While cultural diversity in companies is enriching and expedites innovation, creativity and productivity, examples of cultural problems that might come up in the workplace should be averted to avoid conflict that may also end up damaging the very viability of the organization.
Thanks to the rapid advance of technology, nowadays many projects are made up of people from different areas of the world, making the challenge not so much to do the work itself, but knowing how to adapt to the cultural context of the company or country in which the project is taking place.
Each culture has its own ways of approaching work objectives, processes, decision-making and teamwork. Anticipating those unique ways is what will keep them from becoming cultural problems that may be hard to resolve.
Examples of cultural problems and differences
Cultural differences stem from a variety of sources:
Global companies tend to communicate in English. The meetings, the texts they write, the relationships between them in that language — in which not all employees are equally competent — can give rise to problems of interpretation and meaning.
Idiomatic phrases and expressions can cause confusion. Regional accents and dialects further complicate communication and can lead to misunderstandings.
Religion is intimately related to people’s own identity and influences the way they perceive what’s happening, how they interpret situations and how they react and act.
Members of a particular ethnic group made up of those who often belong to the same social group and share common characteristics, such as communication styles. In the same situation, some people may behave in a serious and distant manner, while others may be more empathetic and warmer.
Many countries already have specific legislation against discrimination on the basis of sexual orientation, but hostile attitudes towards some people, such as the LGBTQ community, continue to exist. It is another clear example of a cultural problem.
Education also affects the way in which people adapt to change, the way they act when faced with unforeseen events, how they relate to others and how they manage their emotions, all of which can cause conflicts due to different levels of education and experience in overcoming challenges.
Age clearly also makes a cultural difference. Depending on their generation, people may have different views, expectations and levels of commitment in the development of the projects they participate in.
Most millennials are passionate about challenges and new opportunities for growth and expansion.

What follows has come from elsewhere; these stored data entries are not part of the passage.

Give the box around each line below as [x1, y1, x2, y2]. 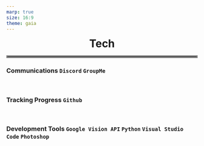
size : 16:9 [6, 15, 34, 21]
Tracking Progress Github [6, 96, 83, 104]
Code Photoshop [6, 133, 50, 140]
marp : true [6, 9, 34, 15]
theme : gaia [6, 20, 36, 26]
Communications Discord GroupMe [6, 66, 106, 75]
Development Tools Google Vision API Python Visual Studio [6, 124, 184, 133]
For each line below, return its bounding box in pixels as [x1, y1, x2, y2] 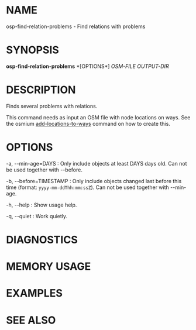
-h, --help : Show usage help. [6, 201, 77, 208]
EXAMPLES [6, 287, 63, 300]
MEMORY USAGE [6, 260, 91, 273]
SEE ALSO [6, 314, 56, 326]
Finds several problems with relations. [6, 102, 98, 109]
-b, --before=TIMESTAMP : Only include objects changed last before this [6, 177, 182, 184]
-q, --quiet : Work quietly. [6, 212, 68, 219]
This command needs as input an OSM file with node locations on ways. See [6, 114, 191, 121]
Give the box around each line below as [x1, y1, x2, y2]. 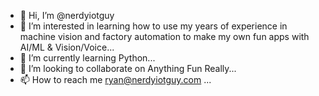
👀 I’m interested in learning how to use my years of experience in [19, 20, 288, 32]
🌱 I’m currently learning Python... [19, 52, 156, 64]
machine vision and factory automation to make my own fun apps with [19, 31, 310, 42]
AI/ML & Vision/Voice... [19, 41, 115, 53]
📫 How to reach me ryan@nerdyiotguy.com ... [19, 74, 212, 85]
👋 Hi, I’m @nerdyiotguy [19, 10, 115, 21]
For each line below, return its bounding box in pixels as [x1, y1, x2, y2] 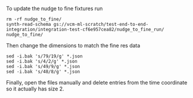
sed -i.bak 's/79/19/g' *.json [6, 53, 83, 59]
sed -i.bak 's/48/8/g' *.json [6, 69, 81, 75]
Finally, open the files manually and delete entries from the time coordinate [6, 79, 188, 86]
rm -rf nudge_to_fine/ [6, 16, 62, 22]
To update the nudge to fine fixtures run [6, 5, 103, 12]
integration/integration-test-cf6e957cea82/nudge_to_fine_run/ [6, 26, 165, 32]
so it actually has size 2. [6, 85, 65, 92]
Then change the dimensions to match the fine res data [6, 42, 141, 49]
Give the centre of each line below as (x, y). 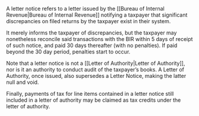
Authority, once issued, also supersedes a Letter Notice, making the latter (96, 76)
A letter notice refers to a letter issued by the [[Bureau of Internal (85, 9)
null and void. (23, 82)
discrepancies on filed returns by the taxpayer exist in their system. (89, 21)
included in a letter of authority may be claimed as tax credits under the (94, 100)
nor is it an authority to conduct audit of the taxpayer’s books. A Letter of (95, 70)
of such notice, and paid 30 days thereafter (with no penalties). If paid (92, 45)
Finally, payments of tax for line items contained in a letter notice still (90, 94)
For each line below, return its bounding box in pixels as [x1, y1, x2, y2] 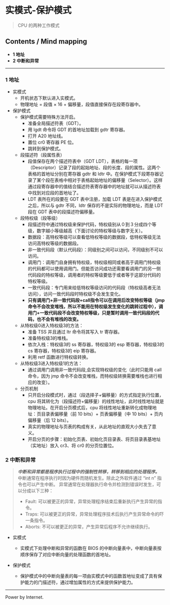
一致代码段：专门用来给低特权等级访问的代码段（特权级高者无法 [27, 285, 161, 291]
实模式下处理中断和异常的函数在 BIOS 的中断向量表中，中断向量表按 [20, 545, 162, 551]
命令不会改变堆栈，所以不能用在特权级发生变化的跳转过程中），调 [27, 304, 163, 310]
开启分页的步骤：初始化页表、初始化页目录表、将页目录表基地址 [27, 436, 161, 442]
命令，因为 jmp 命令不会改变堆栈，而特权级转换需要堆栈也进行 [27, 373, 158, 379]
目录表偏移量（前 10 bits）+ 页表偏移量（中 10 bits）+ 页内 [41, 411, 163, 417]
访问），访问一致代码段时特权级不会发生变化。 [27, 291, 123, 297]
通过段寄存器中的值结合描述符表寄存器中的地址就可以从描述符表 [27, 183, 161, 190]
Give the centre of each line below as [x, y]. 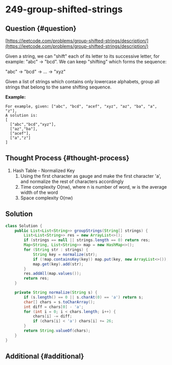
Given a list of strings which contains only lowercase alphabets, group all [82, 81]
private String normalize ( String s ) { [56, 293]
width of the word [39, 192]
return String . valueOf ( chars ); [57, 331]
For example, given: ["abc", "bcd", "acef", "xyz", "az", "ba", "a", [81, 106]
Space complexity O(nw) [47, 198]
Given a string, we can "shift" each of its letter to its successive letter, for [83, 56]
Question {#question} [41, 29]
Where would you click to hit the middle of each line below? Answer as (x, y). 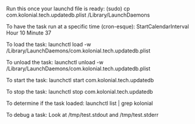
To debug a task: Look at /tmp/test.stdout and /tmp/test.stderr (83, 115)
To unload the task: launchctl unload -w (55, 62)
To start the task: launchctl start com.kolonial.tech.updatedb (80, 80)
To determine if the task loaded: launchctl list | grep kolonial (80, 103)
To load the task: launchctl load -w (49, 44)
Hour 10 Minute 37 (29, 33)
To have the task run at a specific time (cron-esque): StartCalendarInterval (97, 27)
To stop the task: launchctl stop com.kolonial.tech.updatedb (80, 92)
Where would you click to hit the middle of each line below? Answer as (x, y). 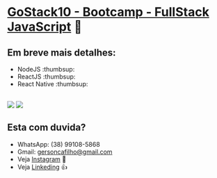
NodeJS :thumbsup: (46, 69)
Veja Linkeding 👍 (42, 167)
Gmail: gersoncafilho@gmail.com (65, 152)
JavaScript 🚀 (45, 27)
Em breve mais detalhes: (62, 52)
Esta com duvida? (47, 128)
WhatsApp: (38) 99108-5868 (59, 144)
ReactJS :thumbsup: (46, 76)
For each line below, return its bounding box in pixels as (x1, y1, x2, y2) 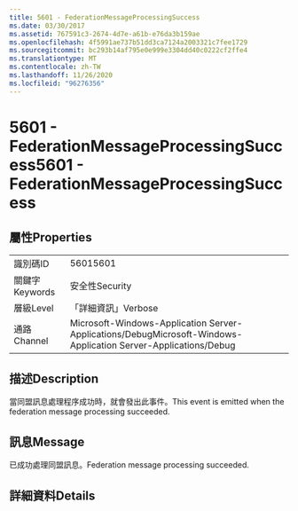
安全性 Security (69, 279, 132, 292)
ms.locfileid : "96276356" (9, 79, 105, 88)
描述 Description (9, 372, 99, 387)
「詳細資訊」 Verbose (69, 302, 159, 314)
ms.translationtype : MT (9, 54, 98, 63)
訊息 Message (9, 434, 85, 449)
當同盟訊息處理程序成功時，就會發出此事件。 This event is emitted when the (9, 397, 285, 407)
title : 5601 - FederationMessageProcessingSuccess (9, 12, 200, 22)
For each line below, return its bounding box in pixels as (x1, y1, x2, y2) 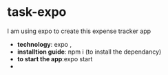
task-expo (7, 4, 67, 20)
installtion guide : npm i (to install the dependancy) (17, 47, 162, 56)
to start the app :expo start (17, 54, 93, 63)
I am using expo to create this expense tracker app (7, 27, 151, 35)
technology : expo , (17, 40, 72, 48)
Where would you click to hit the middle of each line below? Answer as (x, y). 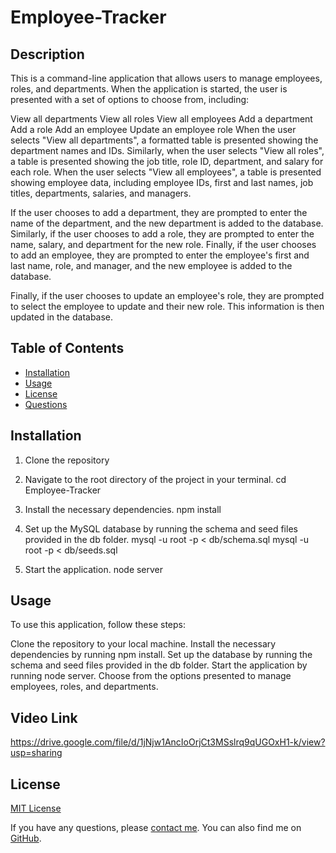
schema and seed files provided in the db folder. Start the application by (159, 665)
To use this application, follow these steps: (98, 625)
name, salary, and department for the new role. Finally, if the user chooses (163, 244)
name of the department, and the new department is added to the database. (167, 223)
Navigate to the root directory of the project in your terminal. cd (155, 479)
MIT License (36, 808)
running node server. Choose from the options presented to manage (151, 676)
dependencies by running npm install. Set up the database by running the (161, 655)
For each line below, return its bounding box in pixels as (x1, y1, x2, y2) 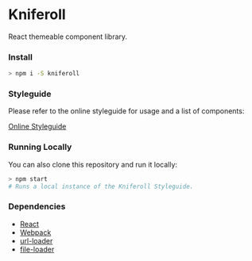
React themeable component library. (8, 32, 128, 41)
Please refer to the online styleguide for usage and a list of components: (8, 106, 245, 116)
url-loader (19, 236, 53, 245)
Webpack (19, 228, 52, 237)
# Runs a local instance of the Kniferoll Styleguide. (8, 182, 194, 190)
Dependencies (8, 201, 66, 212)
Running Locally (8, 141, 72, 152)
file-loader (19, 244, 55, 254)
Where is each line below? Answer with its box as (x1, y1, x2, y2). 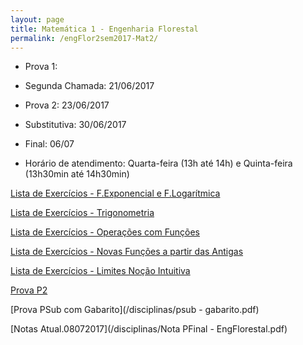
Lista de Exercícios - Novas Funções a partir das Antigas (10, 246, 244, 258)
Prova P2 (10, 284, 48, 296)
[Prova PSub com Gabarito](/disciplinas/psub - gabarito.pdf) (10, 304, 260, 316)
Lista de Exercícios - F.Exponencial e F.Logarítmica (10, 187, 221, 200)
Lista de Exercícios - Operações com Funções (10, 226, 200, 238)
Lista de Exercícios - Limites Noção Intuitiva (10, 265, 191, 277)
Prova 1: (24, 61, 58, 73)
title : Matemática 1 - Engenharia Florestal (10, 24, 199, 34)

Older generations on the other hand tend to be more predictable, stable and loyal to the company.
The 3 most common examples of cultural problems
- In the US, for example, the economy is fast-moving. People and companies focus on short-term goals and results, competitiveness and talent retention. As a result, companies are extremely international and offer great opportunities for workers.

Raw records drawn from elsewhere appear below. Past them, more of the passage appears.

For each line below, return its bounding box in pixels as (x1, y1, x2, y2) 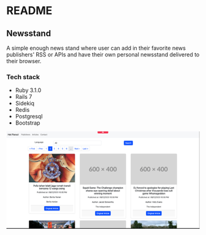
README (6, 4, 53, 18)
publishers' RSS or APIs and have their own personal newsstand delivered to (6, 51, 200, 58)
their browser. (6, 58, 42, 64)
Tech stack (6, 72, 40, 81)
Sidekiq (15, 99, 35, 107)
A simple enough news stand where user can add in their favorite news (6, 44, 186, 52)
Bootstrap (15, 119, 40, 126)
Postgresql (15, 113, 43, 120)
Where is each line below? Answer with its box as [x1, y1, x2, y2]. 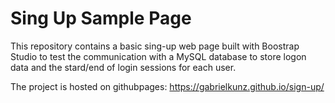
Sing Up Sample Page [10, 7, 192, 30]
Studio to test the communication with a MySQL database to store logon [10, 50, 307, 62]
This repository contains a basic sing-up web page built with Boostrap [10, 40, 300, 52]
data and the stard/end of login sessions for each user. [10, 61, 237, 73]
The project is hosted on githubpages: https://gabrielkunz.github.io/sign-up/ [10, 80, 325, 92]
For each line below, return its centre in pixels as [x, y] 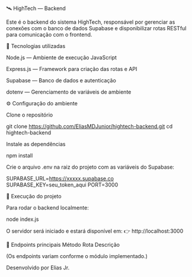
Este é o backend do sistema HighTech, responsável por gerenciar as [91, 22]
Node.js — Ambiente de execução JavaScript [62, 57]
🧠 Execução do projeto [34, 196]
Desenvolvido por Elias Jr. [38, 268]
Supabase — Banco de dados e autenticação [61, 80]
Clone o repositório [30, 115]
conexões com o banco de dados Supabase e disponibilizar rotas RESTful [96, 28]
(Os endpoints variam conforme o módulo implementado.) [77, 256]
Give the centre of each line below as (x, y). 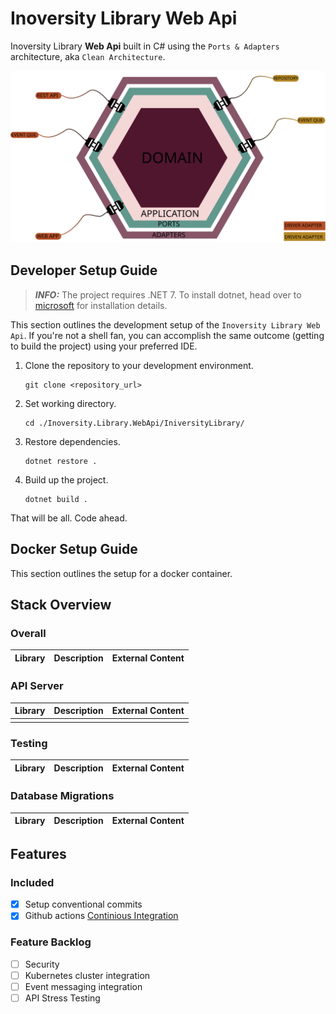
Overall (28, 633)
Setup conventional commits (83, 904)
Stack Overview (61, 605)
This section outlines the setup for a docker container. (121, 573)
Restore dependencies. (72, 441)
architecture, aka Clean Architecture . (88, 56)
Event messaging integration (83, 986)
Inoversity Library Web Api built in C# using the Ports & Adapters (145, 46)
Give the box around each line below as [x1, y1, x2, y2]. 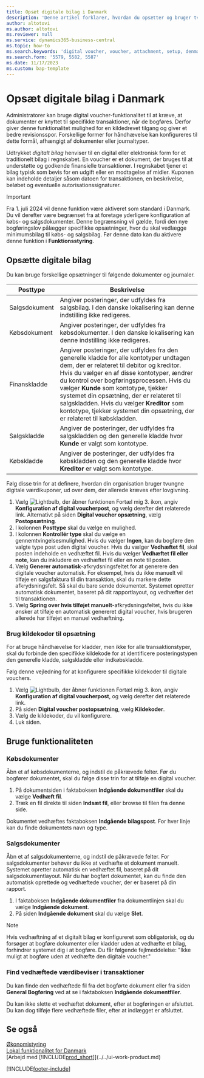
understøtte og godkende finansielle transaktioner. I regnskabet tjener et [6, 162, 188, 170]
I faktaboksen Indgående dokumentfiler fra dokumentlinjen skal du [15, 897, 184, 904]
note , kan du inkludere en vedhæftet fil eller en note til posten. [15, 557, 171, 564]
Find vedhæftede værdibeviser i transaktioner [6, 968, 144, 977]
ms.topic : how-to [6, 43, 50, 49]
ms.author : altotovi [6, 26, 59, 32]
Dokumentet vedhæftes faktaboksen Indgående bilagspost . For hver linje [6, 818, 191, 825]
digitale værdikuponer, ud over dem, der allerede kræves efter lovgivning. [6, 487, 190, 494]
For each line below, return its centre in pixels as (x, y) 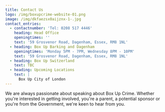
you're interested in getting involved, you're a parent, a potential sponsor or (83, 99)
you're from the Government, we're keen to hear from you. (65, 104)
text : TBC (24, 65)
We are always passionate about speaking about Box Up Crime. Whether (80, 93)
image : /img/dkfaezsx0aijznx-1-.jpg (43, 19)
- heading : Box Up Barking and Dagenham (52, 47)
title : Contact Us (24, 10)
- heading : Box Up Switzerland (42, 61)

- In Germany, on the other hand, they are focused on process, systematization and standardization. They are more rigid, more focused on quality and product than on the customer.
- In China, they value long-term partnerships more highly and their language, habits and ways of doing things are a challenge for the Western world.
How can we prevent cultural problems?
- Offering language training to enable all employees to correctly do their job and interact with others.
- Raising awareness about world religions, to promote understanding and a sense of togetherness, preventing friction between people who do not understand each other’s spiritual beliefs or customs.
- Ensuring effective and appreciative communication in which everyone feels heard, respected and taken into account.
- Making the various communication channels and information media more flexible so that they are equally accessible to all employees.
- Avoiding jargon and acronyms that do not have equivalent translations in all languages or do not share meanings or nuances in each culture.
- Giving priority to visual elements and instructions in more than one language to facilitate adaptation to changes in the organization as well as onboarding.
- Designing tools for early reporting and detection of any incident, before it becomes a cultural problem that is hard to address.
- Establishing policies against bullying and discrimination, as well as a zero tolerance policy regarding sexual harassment, applied to all levels in the organization.
- Raising awareness about subtle and unintentional microaggressions, expressions, phrases, comments or behaviors related to gender, religion, race or sexual orientation, which may turn into cultural problems and misunderstandings.
- Implementing plans and processes to help identify microaggressions and how to address them effectively.
- Developing cultural competency. The skill based on learning how to interact and communicate effectively with people from different cultures.
These are just a few examples of cultural issues that, if they are taken into account and if a prevention plan is in place in the organization, will become opportunities for ongoing improvement and growth both for people and for the company itself by developing more welcoming, inclusive and diverse workplaces.